University of Maryland, College Park
Title of presentation: Effects of Water Availability and Temperature on CAM Expression and Water Use Efficiency by Sedum Album and Sedum Kamtschaticum
Advisors: Mark van Iersel and John D. Lea-Cox
Abstract: Though varying degrees of CAM have been documented for Sedum species, less is known about the implications of this variation for total water and carbon budgets. This study tracks the carbon gain and water use for the more extensively studied Sedum album and for Sedum kamtschaticum, for which CAM has been sparsely documented. Whole plant gas exchange chambers were used to document the diurnal flux of CO2 and evapotranspiration from four replicates of each species. Plants were watered at the beginning of the experiment and again after 21 days. Whole plant gas exchange and evapotranspiration was continuously measured within eight acrylic chambers, placed in one of two Conviron (Winnipeg, Canada) growth chambers, using a datalogger (CR10T; Campbell Scientific, Logan, UT). Air flow through each gas exchange chamber (≈17 mmol·s−1) was measured with mass flow meters (HFM200; Teledyne Hasting Inst., Hampton, VA) and the difference in CO2 concentration between the air entering and exiting the gas exchange chambers was measured with an infrared gas analyzer in differential mode (LI-6262; LI-COR, Lincoln, NE). Most likely as a result of differential Crassuleacean Acid metabolism (CAM), S. album fixed C at 2.55 (± 0.30) mmol and S. kamtschaticum fixed C at 4.68 (± 0.74) mmol. During this same period, S. kamtschticum used 68.87 (± 8.15) grams of water in contrast to 45.82 (± 4.15) grams of water used by S. album. Malic acid analysis indicated that S. album was in CAM throughout the course of the study, but S. kamtschticum only began CAM idling weakly around day 9. These findings suggest that S. album was the more drought tolerant species under the environmental conditions of this experiment.

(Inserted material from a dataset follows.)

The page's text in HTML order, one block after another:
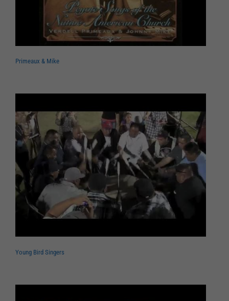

For geographic areas with extended dry periods, S. album may be the preferred species compared to S. kamtschaticum. In cooler, wetter climates, this species may not transpire water fast enough to contribute substantially to green roof stormwater efficiency. Nevertheless, having a species that can tolerate periods of drought stress is important for overall system function, especially when ongoing green roof management or renovation costs are considered.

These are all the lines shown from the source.